Four former Soviet citizens behaved quite American in the course of the “Russian affair” - each was engaged only in his own business and pursued only his own interests. All of them have dual citizenship. None of them were involved in organizing a conspiracy between Trump and Putin, but all four sincerely wished to improve relations between Russia and the United States - this, much to the chagrin of supporters of the theory of the "Russian conspiracy," is not a crime.

As you know, the initial stage of Obamageit - Trump’s “Russian affair” - is already closed, but the final part - Trump’s revenge - is just beginning. Perhaps we are on the eve of the fact that the political pendulum began to move in the opposite direction, and the next decades will not go exactly as the democrats intended.
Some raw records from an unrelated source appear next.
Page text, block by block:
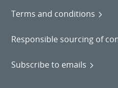
Terms and conditions
Responsible sourcing of
Subscribe to emails
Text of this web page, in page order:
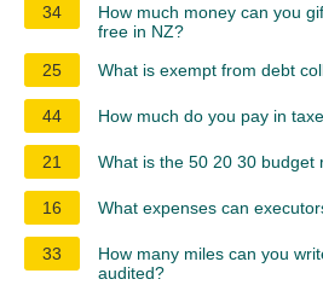
34
How much money can you
free in NZ?
25
What is exempt from debt
44 How much do you pay in
21 What is the 50 20 30 budget
16 What expenses can
33
How many miles can you
audited?
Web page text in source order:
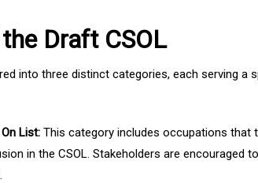
Draft CSOL
into three distinct categories, each serving a
List: This category includes occupations that
in the CSOL. Stakeholders are encouraged
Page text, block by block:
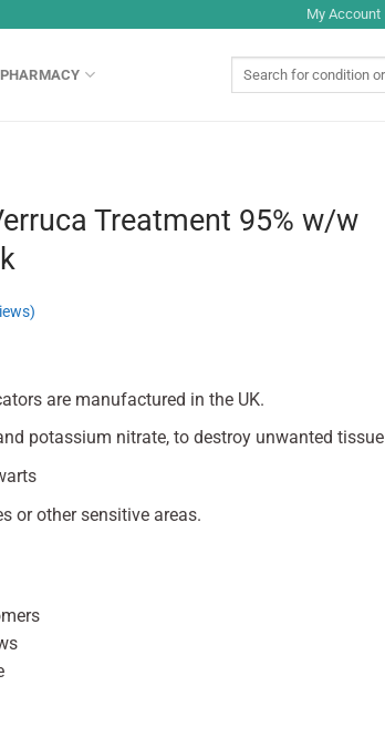
My Account
PHARMACY
Treatment 95% w/w
are manufactured in the UK.
potassium nitrate, to destroy unwanted tissue
or other sensitive areas.
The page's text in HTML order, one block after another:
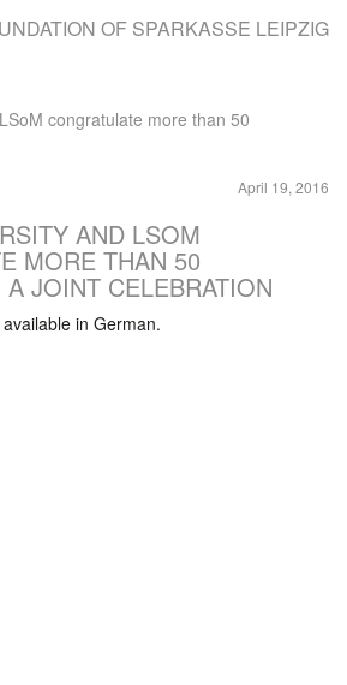
OF SPARKASSE LEIPZIG
congratulate more than 50
April 19, 2016
AND LSOM
MORE THAN 50
JOINT CELEBRATION
in German.
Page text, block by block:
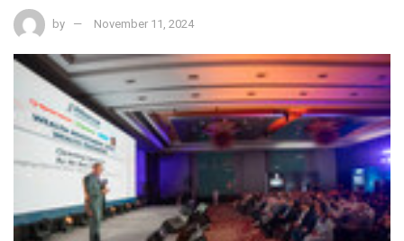
by November 11, 2024
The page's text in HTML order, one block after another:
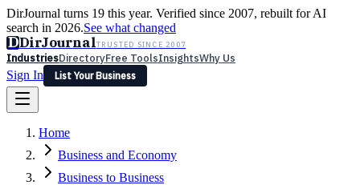
DirJournal turns 19 this year. Verified since 2007, rebuilt for AI
search in 2026.See what changed
DDirJournalTRUSTED SINCE 2007
IndustriesDirectoryFree ToolsInsightsWhy Us
Sign In
List Your Business
Latest Expert Reviews
Sign In
List Your Business
Home
Business and Economy
Business to Business
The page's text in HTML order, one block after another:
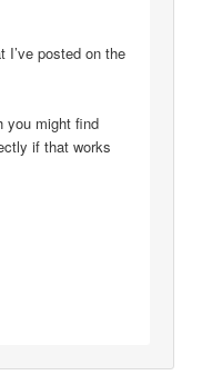
I’ve posted on the
you might find
if that works
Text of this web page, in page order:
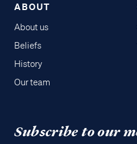
ABOUT
About us
Beliefs
History
Our team
Subscribe to our
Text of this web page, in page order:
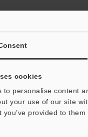
cookies
to personalise content
your use of our site
you’ve provided to
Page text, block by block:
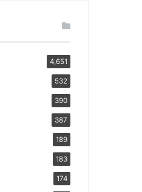
4,651
532
390
387
189
183
174
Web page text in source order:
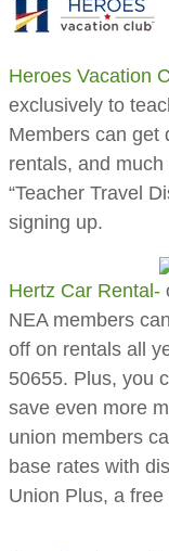
Heroes Vacation
exclusively to
Members can get
rentals, and
“Teacher Travel
signing up.
Hertz Car Rental-
NEA members
off on rentals all
50655. Plus, you
save even more
union members
base rates with
Union Plus, a
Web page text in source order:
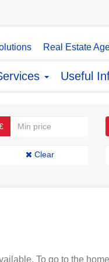
Real Estate
Useful
Clear
To go to the
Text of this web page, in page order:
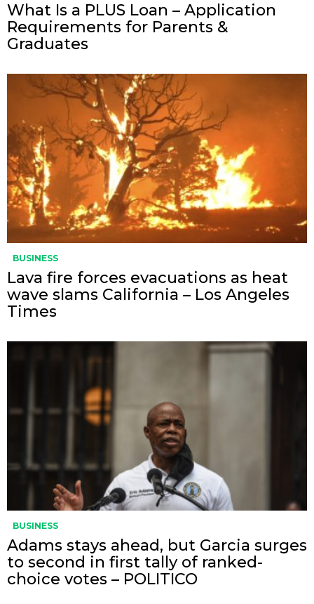
What Is a PLUS Loan – Application
Requirements for Parents &
Graduates
BUSINESS
Lava fire forces evacuations as heat
wave slams California – Los Angeles
Times
BUSINESS
Adams stays ahead, but Garcia surges
to second in first tally of ranked-
choice votes – POLITICO
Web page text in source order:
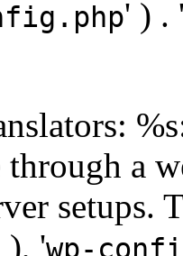
' ) .
through a
setups.
), 'wp-
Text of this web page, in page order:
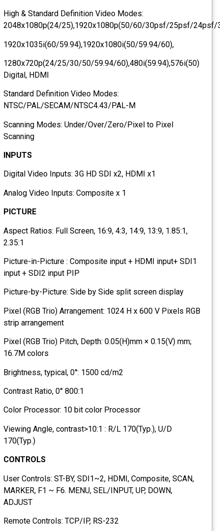
High & Standard Definition Video Modes:
2048x1080p(24/25),1920x1080p(50/60/30psf/25psf/
1920x1035i(60/59.94),1920x1080i(50/59.94/60),
1280x720p(24/25/30/50/59.94/60),480i(59.94),576i(50)
Digital, HDMI
Standard Definition Video Modes:
NTSC/PAL/SECAM/NTSC4.43/PAL-M
Scanning Modes: Under/Over/Zero/Pixel to Pixel
Scanning
INPUTS
Digital Video Inputs: 3G HD SDI x2, HDMI x1
Analog Video Inputs: Composite x 1
PICTURE
Aspect Ratios: Full Screen, 16:9, 4:3, 14:9, 13:9, 1.85:1,
2.35:1
Picture-in-Picture : Composite input + HDMI input+ SDI1
input + SDI2 input PIP
Picture-by-Picture: Side by Side split screen display
Pixel (RGB Trio) Arrangement: 1024 H x 600 V Pixels RGB
strip arrangement
Pixel (RGB Trio) Pitch, Depth: 0.05(H)mm × 0.15(V) mm;
16.7M colors
Brightness, typical, 0°: 1500 cd/m2
Contrast Ratio, 0° 800:1
Color Processor: 10 bit color Processor
Viewing Angle, contrast>10:1 : R/L 170(Typ.), U/D
170(Typ.)
CONTROLS
User Controls: ST-BY, SDI1~2, HDMI, Composite, SCAN,
MARKER, F1 ~ F6. MENU, SEL/INPUT, UP, DOWN,
ADJUST
Remote Controls: TCP/IP, RS-232
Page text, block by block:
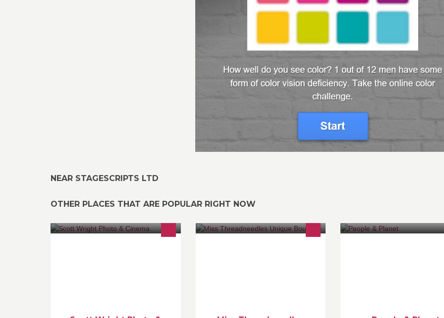
NEAR STAGESCRIPTS LTD
OTHER PLACES THAT ARE POPULAR RIGHT NOW
help........
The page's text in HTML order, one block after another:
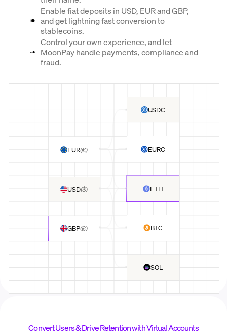
Enable fiat deposits in USD, EUR and GBP,
and get lightning fast conversion to
stablecoins.
Control your own experience, and let
MoonPay handle payments, compliance and
fraud.
EUR(€)
USD($)
GBP(£)
USDC
EURC
ETH
BTC
SOL
Convert Users & Drive Retention with Virtual Accounts
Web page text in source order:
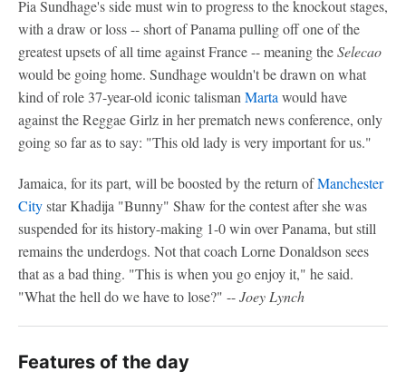
Pia Sundhage's side must win to progress to the knockout stages,
with a draw or loss -- short of Panama pulling off one of the
greatest upsets of all time against France -- meaning theSelecao
would be going home. Sundhage wouldn't be drawn on what
kind of role 37-year-old iconic talisman Marta would have
against the Reggae Girlz in her prematch news conference, only
going so far as to say: "This old lady is very important for us."
Jamaica, for its part, will be boosted by the return ofManchester
Citystar Khadija "Bunny" Shaw for the contest after she was
suspended for its history-making 1-0 win over Panama, but still
remains the underdogs. Not that coach Lorne Donaldson sees
that as a bad thing. "This is when you go enjoy it," he said.
"What the hell do we have to lose?" --Joey Lynch
Features of the day
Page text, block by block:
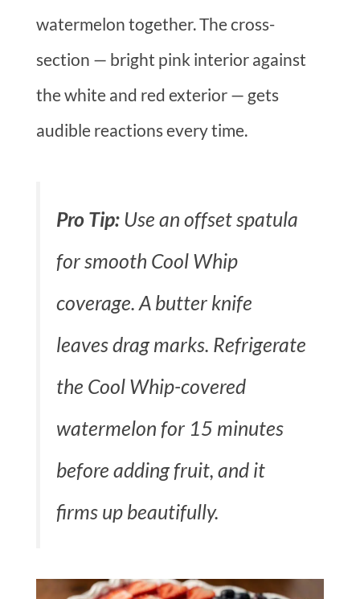
watermelon together. The cross-
section — bright pink interior against
the white and red exterior — gets
audible reactions every time.
Pro Tip: Use an offset spatula
for smooth Cool Whip
coverage. A butter knife
leaves drag marks. Refrigerate
the Cool Whip-covered
watermelon for 15 minutes
before adding fruit, and it
firms up beautifully.
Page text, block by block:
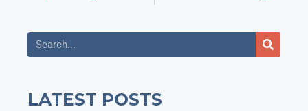
LATEST POSTS
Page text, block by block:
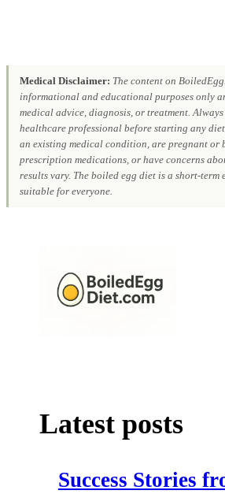
Medical Disclaimer: The content on
informational and educational purposes only
medical advice, diagnosis, or treatment.
healthcare professional before starting any
an existing medical condition, are pregnant or
prescription medications, or have concerns
results vary. The boiled egg diet is a short-
suitable for everyone.
Latest posts
Success Stories
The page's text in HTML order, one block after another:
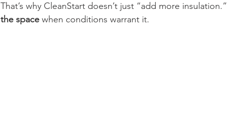
That’s why CleanStart doesn’t just “add more
the space when conditions warrant it.
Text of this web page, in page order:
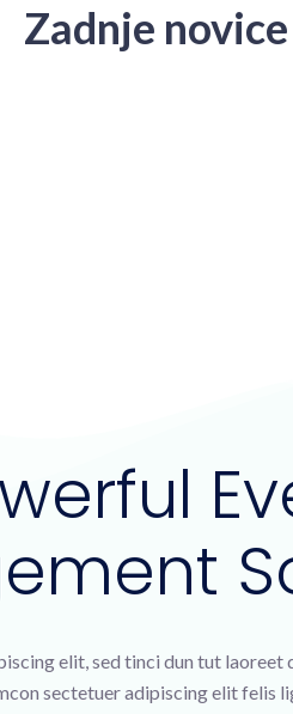
Zadnje novice
elit, sed tinci dun tut
sectetuer adipiscing elit felis
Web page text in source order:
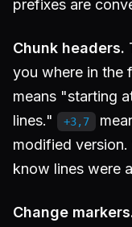
prefixes are
Chunk headers.
you where in the
means "starting
lines."
+3,7
modified
know lines were
Change
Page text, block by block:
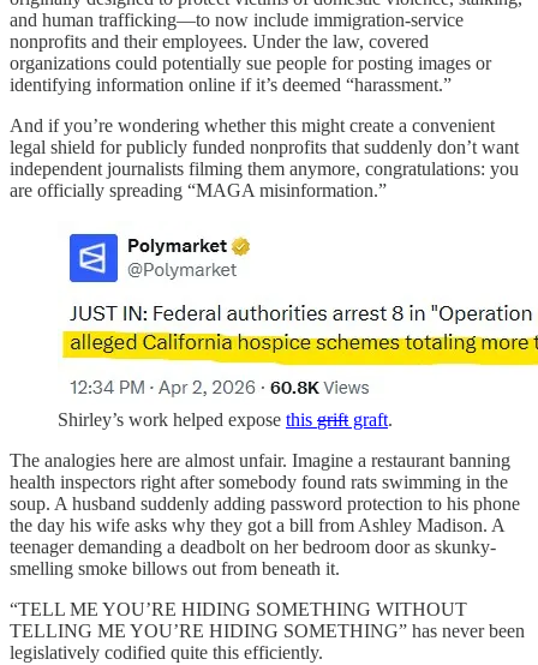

Most often in the materials of the “Russian case” there is the name of Natalia Veselnitskaya. We know a lot about the lawyer Natalya Veselnitskaya, and at the same time, we know little about her suspiciously. We know that she is a mother of four children, doesn’t need money, doesn’t know English, always pays for restaurants in all, smokes, stops only in first-class hotels, flies freely for business around the world, received a visa to the USA with the help of some high-ranking officials of the administration of President Barack Obama, does not have a license to engage in advocacy in the States, but is engaged, or rather engaged. That, in fact, is all.

On the surface, it seems that she is protecting the interests of one of the Russian clients affected by the sanctions imposed by the Magnitsky Act. But she obviously does it as if she has a curator from the organs. Only from the authorities of which country?

Original column published on the blog. Gary gindler chronicles.